● **ABOUT THIS EXERCISE**
Sort through the data and copy the lines holding the word "Nutzenden".

● **Excerpts from a dataset**
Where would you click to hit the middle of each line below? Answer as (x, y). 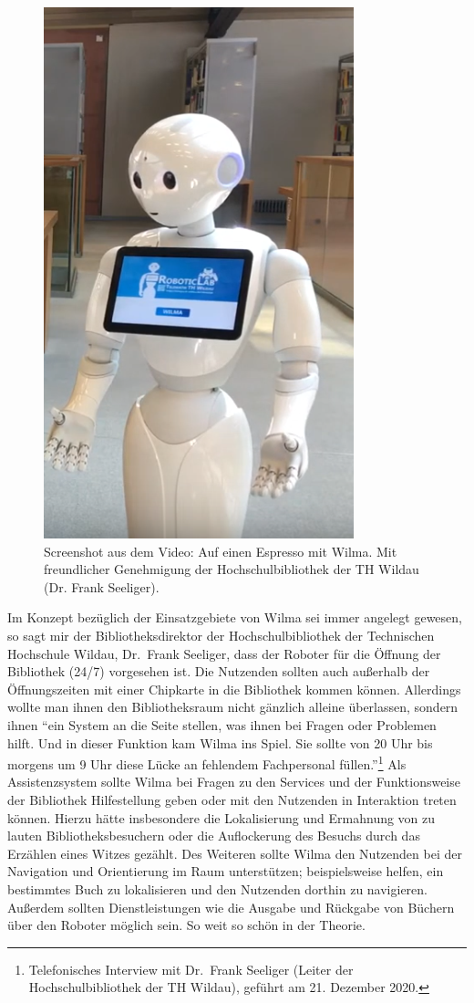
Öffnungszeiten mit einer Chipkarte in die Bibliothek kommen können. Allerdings (234, 689)
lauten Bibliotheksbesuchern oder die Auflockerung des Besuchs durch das (214, 836)
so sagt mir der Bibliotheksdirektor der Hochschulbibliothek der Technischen (221, 635)
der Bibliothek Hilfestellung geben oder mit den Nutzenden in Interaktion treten (232, 799)
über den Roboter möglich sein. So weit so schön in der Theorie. (186, 925)
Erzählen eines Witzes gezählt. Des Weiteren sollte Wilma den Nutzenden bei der (235, 853)
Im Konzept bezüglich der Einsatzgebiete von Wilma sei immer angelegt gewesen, (235, 617)
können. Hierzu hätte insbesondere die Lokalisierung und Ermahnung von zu (222, 817)

● **EXERCISE RESULT**
der Bibliothek Hilfestellung geben oder mit den Nutzenden in Interaktion treten (232, 799)
Erzählen eines Witzes gezählt. Des Weiteren sollte Wilma den Nutzenden bei der (235, 853)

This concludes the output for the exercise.